Was Bochum angeht, ist die Nachrichtenlage ärmlich. http://www.bochum.de/ bringt lediglich einen Absichtskatalog, kaum weiterführende Infos. Auch im Stadtbild weist nichts auf das kommende Ereignis hin, keine Fahnen, keine Werbebanden, keine Flyer oder mal ein Großplakat.

Keine Plakate

„Man könnte denken, die Stadt hat die strategische Herausforderung und das Vermarktungspotenzial, das in der Kulturhauptstadt steckt, überhaupt nicht erkannt”, so ein Bochumer Werbe-Experte, der ungenannt bleiben will.
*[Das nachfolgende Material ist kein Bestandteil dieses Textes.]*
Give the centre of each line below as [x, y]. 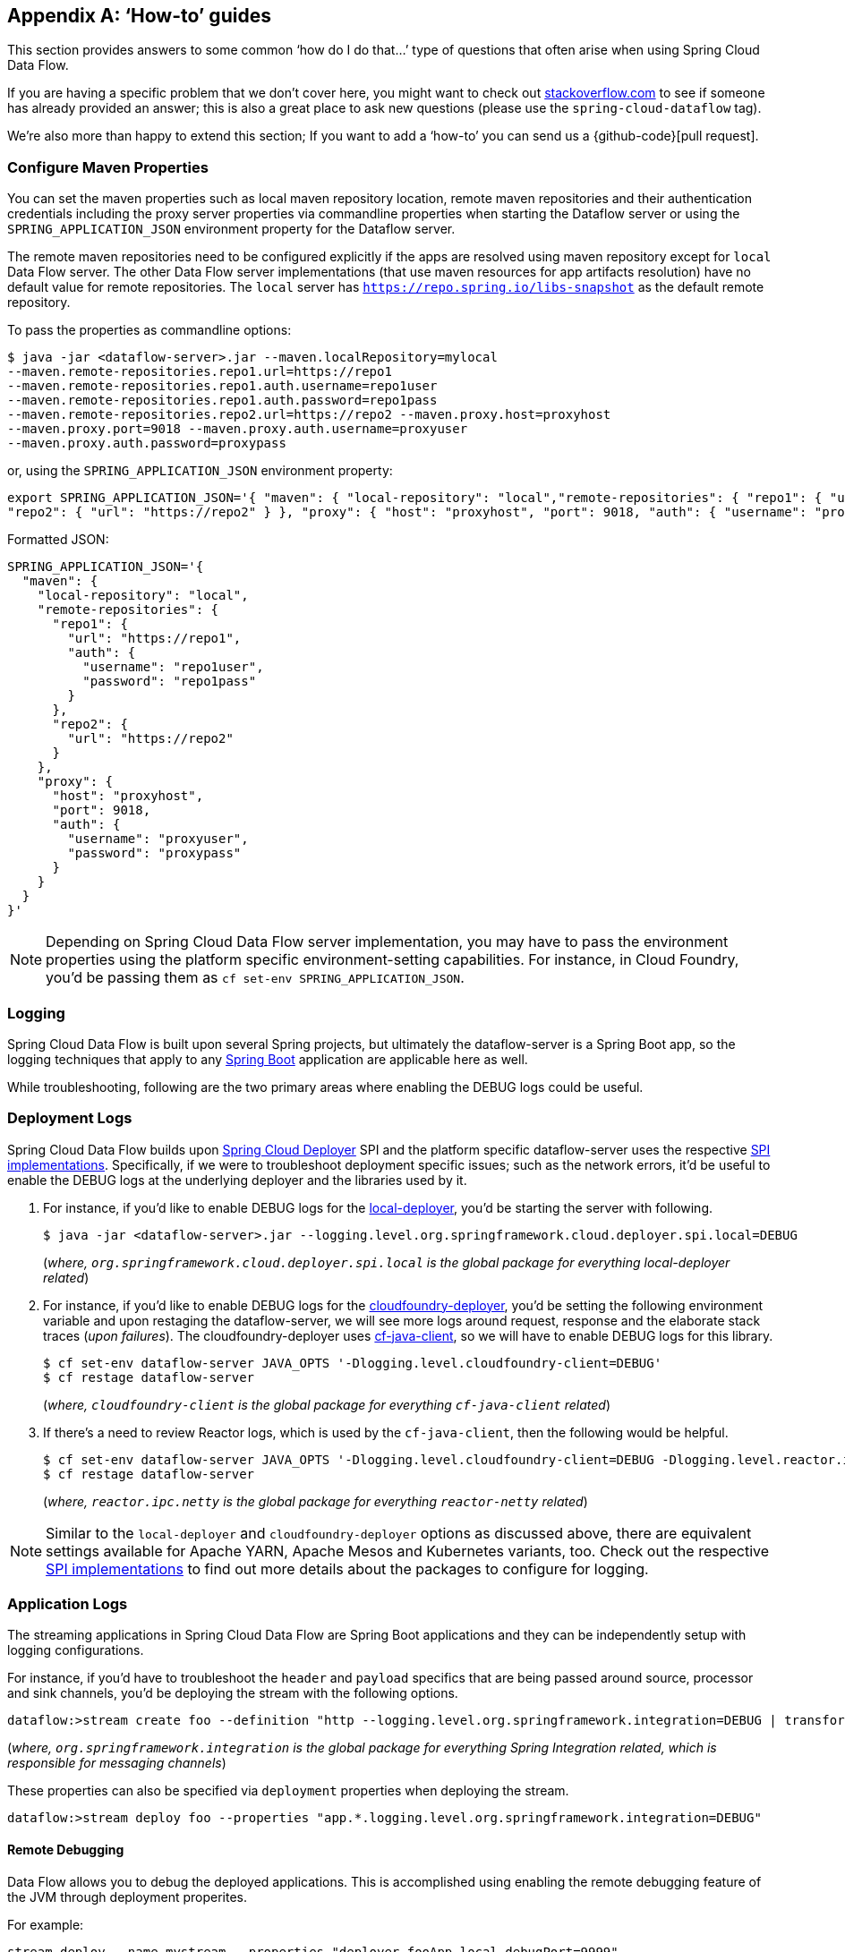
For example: [46, 1924]
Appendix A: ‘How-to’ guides [139, 16]
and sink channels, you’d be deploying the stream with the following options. [233, 1693]
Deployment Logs [70, 1118]
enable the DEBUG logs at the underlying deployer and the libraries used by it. [237, 1180]
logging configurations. [76, 1650]
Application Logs [68, 1604]
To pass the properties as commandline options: [149, 330]
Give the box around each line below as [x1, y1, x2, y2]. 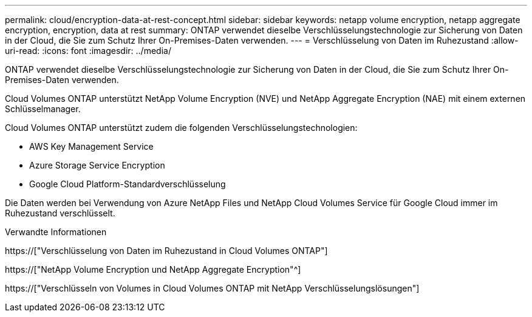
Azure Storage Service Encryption [29, 160, 165, 170]
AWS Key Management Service [29, 141, 154, 152]
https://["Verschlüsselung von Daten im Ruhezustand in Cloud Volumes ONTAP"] [5, 245, 328, 256]
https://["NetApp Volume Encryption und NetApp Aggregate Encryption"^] [5, 264, 301, 275]
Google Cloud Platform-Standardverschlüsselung [29, 179, 226, 189]
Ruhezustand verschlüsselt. [5, 208, 115, 218]
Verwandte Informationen [5, 227, 107, 237]
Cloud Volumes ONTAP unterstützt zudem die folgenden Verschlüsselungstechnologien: [5, 122, 358, 133]
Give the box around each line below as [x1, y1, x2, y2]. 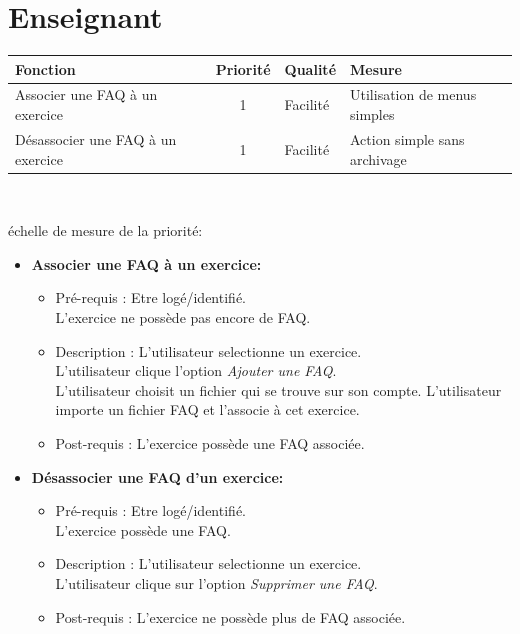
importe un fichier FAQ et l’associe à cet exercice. [55, 399, 360, 420]
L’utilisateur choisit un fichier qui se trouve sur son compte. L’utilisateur [55, 379, 502, 400]
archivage [350, 148, 407, 169]
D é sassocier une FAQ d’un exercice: [31, 466, 284, 487]
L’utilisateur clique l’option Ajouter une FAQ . [55, 360, 337, 381]
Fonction [15, 58, 76, 79]
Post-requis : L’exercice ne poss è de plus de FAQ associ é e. [55, 606, 406, 627]
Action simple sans [350, 128, 465, 149]
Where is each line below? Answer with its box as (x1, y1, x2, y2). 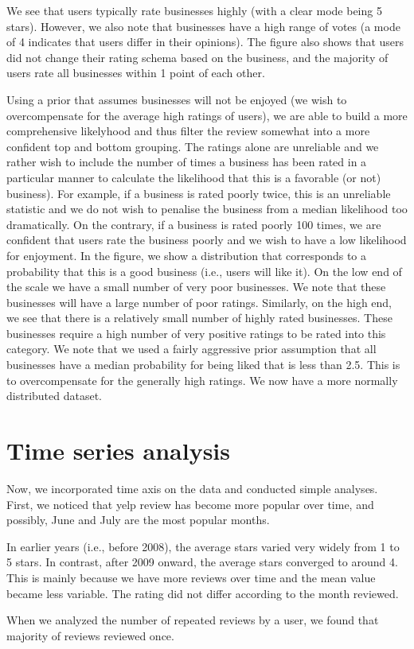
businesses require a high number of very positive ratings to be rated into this (6, 324, 386, 341)
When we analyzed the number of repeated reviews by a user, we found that (6, 612, 379, 628)
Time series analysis (6, 434, 230, 467)
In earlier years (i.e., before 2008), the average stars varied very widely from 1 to (6, 538, 400, 554)
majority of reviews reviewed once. (6, 627, 174, 643)
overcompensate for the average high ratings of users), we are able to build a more (6, 107, 408, 123)
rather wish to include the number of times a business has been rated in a (6, 154, 367, 170)
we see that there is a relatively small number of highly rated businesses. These (6, 309, 393, 326)
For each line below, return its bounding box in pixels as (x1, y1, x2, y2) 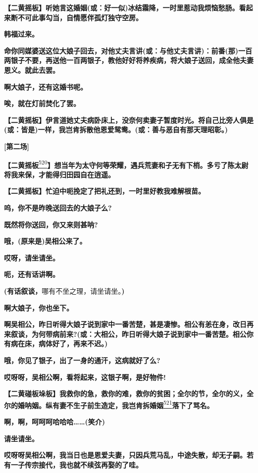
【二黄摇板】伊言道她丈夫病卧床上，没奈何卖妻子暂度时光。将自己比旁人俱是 (4, 114, 254, 125)
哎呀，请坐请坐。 (4, 252, 59, 263)
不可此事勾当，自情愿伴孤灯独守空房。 (17, 12, 143, 22)
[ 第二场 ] (4, 141, 29, 151)
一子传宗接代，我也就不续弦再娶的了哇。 (10, 459, 143, 470)
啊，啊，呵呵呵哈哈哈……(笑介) (4, 416, 105, 426)
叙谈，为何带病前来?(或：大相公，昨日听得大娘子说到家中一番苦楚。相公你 (10, 328, 254, 339)
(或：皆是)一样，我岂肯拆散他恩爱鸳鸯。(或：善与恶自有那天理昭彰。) (4, 124, 228, 135)
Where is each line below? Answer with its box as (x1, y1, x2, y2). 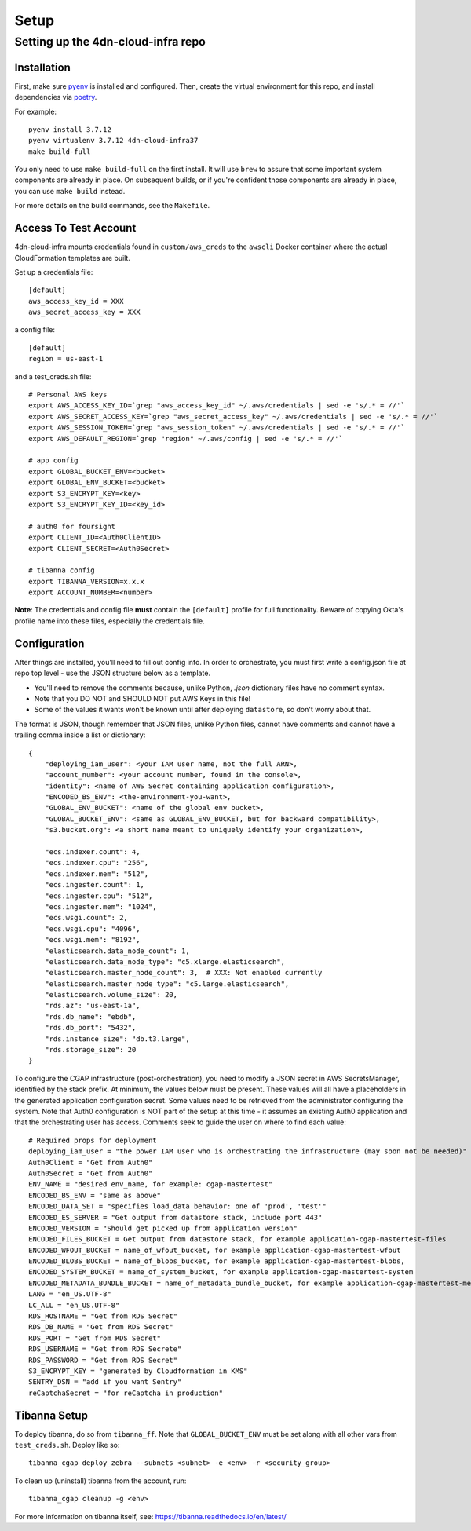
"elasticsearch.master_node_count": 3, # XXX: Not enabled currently (44, 968, 323, 977)
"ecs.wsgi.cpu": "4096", (44, 924, 141, 934)
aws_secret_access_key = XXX (28, 308, 141, 317)
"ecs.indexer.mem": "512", (44, 869, 149, 879)
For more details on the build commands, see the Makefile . (14, 201, 210, 210)
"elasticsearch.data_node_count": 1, (44, 946, 190, 956)
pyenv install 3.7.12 (28, 125, 111, 133)
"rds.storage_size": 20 (44, 1045, 137, 1054)
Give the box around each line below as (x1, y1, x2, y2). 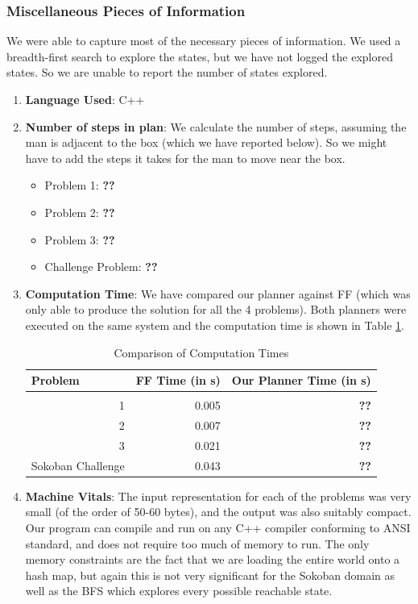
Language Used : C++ (25, 91, 145, 107)
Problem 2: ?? (44, 203, 115, 220)
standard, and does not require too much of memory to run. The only (25, 535, 370, 552)
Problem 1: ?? (44, 177, 115, 194)
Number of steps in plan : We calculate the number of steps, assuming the (25, 118, 407, 135)
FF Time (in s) (135, 372, 221, 389)
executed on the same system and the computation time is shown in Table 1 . (25, 316, 404, 333)
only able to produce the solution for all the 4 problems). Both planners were (25, 301, 407, 318)
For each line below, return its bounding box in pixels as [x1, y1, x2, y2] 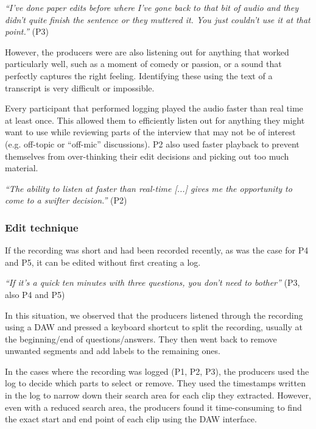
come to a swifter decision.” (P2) [5, 194, 127, 207]
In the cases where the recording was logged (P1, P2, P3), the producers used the [5, 364, 309, 377]
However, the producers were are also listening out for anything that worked [5, 45, 289, 58]
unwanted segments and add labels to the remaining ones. [5, 344, 220, 357]
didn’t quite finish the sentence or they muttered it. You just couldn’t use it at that [5, 13, 311, 26]
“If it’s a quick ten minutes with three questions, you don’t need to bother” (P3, [5, 276, 300, 289]
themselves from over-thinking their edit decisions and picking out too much [5, 149, 289, 162]
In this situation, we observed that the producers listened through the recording [5, 308, 303, 321]
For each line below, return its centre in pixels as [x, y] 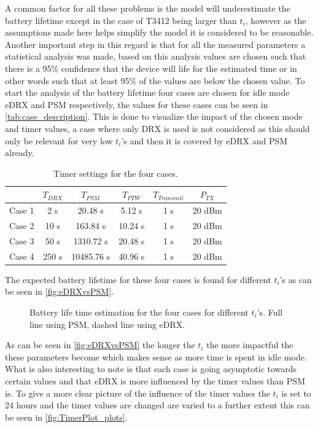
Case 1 [22, 210]
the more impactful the [250, 345]
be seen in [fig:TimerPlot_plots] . [66, 417]
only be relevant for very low [59, 140]
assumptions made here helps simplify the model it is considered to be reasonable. [159, 32]
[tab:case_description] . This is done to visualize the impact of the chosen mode [154, 116]
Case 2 [22, 225]
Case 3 [22, 240]
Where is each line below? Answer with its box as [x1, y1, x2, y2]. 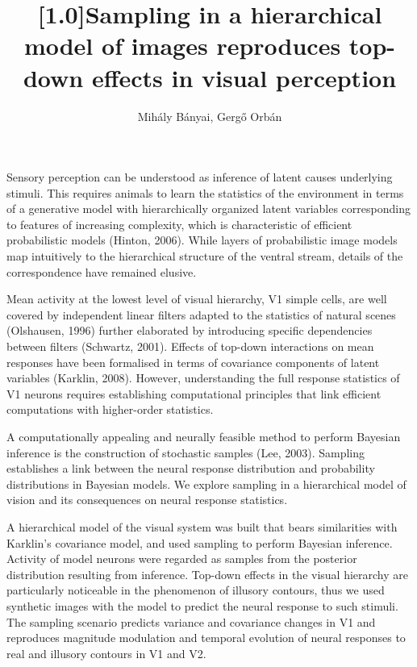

Wie könnte sich die Stadt aber einbringen? Vielleicht wie in der Nachbarstadt: Deren Kampagne „Kultur verbindet Essen” bietet Unternehmen und Institutionen viele Möglichkeiten, die Kulturhauptstadt für sich zu nutzen und nach vorn zu bringen: Werbemittel, Schaufenstergestaltung, Newsletter, Stadtführungen, Sponsoring-Angebote, Logo-Nutzung usw. Sogar Kulturhauptstadt-Workshops sind im Angebot.

Aus Bochum ist solches nicht bekannt.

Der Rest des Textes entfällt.